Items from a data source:
* * * * *

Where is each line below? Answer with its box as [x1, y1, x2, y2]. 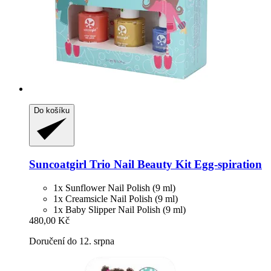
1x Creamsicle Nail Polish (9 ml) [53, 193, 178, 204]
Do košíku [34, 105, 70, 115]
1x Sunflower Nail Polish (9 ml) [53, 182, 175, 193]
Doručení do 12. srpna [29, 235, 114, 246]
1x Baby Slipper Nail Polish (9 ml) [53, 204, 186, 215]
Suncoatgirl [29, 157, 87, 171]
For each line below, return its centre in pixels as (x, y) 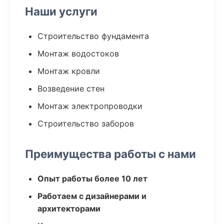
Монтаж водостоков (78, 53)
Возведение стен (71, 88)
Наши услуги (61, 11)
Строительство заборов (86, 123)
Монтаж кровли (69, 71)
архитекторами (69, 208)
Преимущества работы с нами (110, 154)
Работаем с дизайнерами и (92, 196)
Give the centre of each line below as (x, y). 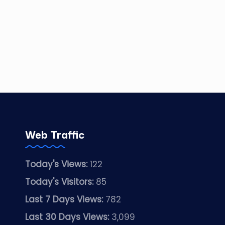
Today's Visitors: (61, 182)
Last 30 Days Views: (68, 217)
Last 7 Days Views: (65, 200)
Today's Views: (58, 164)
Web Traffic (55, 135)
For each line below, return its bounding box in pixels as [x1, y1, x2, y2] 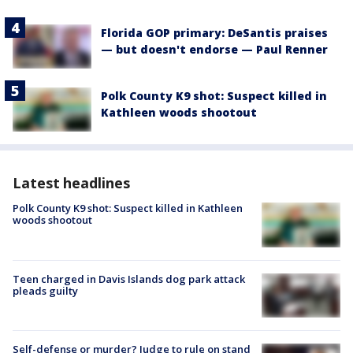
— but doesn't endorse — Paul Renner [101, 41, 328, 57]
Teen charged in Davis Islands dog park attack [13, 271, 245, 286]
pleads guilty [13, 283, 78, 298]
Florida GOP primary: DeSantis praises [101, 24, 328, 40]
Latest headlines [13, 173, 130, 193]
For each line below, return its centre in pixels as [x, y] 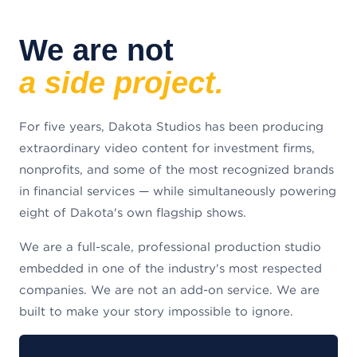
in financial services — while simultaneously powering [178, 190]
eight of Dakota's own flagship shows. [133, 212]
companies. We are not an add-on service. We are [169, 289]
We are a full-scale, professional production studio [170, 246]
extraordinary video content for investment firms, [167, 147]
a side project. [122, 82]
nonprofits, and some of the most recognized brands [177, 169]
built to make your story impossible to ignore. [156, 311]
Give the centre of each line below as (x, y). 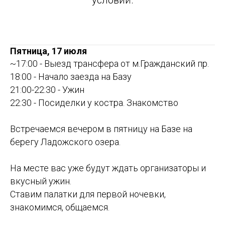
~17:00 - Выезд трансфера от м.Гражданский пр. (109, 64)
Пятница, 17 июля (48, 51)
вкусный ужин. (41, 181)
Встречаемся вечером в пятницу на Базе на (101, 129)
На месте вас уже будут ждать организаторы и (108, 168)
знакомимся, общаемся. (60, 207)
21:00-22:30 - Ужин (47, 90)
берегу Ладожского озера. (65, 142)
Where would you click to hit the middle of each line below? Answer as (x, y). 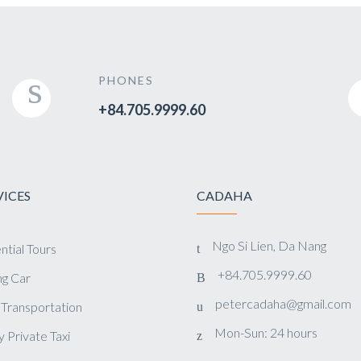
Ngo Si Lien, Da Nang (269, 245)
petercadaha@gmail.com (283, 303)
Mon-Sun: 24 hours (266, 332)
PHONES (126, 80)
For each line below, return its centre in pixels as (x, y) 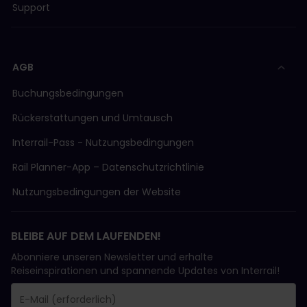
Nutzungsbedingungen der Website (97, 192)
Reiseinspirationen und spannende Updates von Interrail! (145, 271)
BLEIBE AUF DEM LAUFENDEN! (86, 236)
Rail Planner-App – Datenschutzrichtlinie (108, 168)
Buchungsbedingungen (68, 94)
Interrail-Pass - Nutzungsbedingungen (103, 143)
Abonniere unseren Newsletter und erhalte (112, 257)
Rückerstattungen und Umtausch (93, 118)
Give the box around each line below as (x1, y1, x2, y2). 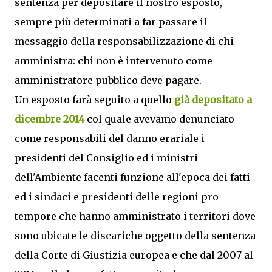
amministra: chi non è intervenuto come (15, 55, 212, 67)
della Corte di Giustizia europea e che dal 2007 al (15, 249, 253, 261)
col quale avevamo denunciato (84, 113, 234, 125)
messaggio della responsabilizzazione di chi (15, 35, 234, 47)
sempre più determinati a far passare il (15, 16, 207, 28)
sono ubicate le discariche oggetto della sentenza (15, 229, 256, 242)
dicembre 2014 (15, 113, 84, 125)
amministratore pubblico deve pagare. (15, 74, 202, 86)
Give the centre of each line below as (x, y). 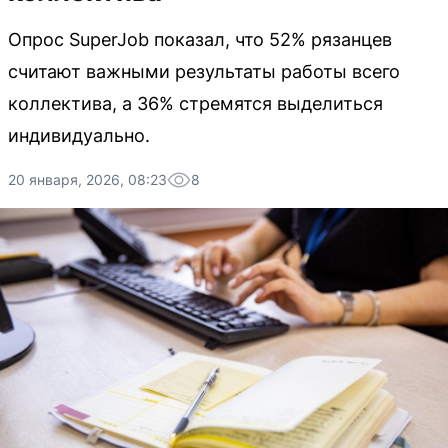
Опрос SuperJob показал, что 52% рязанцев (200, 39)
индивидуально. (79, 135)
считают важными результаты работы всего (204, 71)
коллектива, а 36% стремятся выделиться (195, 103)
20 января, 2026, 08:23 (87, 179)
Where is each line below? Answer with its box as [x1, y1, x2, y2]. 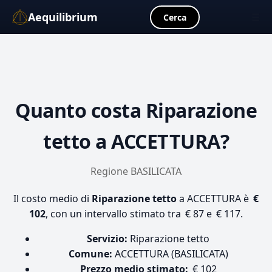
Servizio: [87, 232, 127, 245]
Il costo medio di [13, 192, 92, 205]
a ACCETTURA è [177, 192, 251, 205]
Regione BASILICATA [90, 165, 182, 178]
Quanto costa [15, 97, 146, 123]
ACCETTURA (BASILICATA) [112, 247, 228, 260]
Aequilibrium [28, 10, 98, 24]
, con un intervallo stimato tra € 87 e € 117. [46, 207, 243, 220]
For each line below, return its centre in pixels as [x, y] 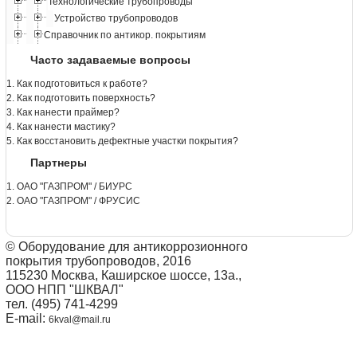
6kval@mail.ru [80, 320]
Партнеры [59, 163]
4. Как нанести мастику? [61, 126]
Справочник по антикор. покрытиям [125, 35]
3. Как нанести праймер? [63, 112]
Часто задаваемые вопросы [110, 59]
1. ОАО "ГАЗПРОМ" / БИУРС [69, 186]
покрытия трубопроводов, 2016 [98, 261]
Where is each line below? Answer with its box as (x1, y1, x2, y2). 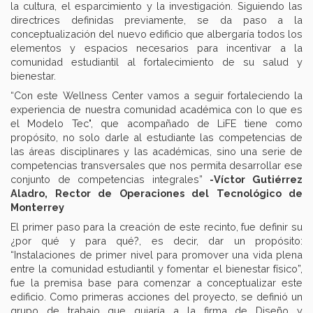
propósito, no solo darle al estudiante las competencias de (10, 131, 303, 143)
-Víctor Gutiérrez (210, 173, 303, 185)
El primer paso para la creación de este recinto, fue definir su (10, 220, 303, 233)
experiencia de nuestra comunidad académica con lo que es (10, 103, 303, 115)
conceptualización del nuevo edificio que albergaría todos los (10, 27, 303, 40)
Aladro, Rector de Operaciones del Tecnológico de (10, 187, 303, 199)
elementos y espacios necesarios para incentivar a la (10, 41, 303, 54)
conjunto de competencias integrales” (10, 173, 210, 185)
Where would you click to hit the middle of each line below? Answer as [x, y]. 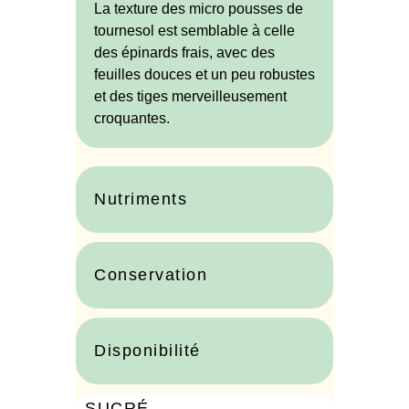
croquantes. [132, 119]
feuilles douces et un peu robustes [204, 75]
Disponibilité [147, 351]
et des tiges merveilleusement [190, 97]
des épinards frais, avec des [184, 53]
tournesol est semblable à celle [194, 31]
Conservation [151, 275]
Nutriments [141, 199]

* * * * *

**TASK BRIEF:** Find the word "BASILICATA" in the entries and show each line where it is found.

**RESULT OF THIS EXERCISE:**
Regione BASILICATA [90, 165, 182, 178]
ACCETTURA (BASILICATA) [112, 247, 228, 260]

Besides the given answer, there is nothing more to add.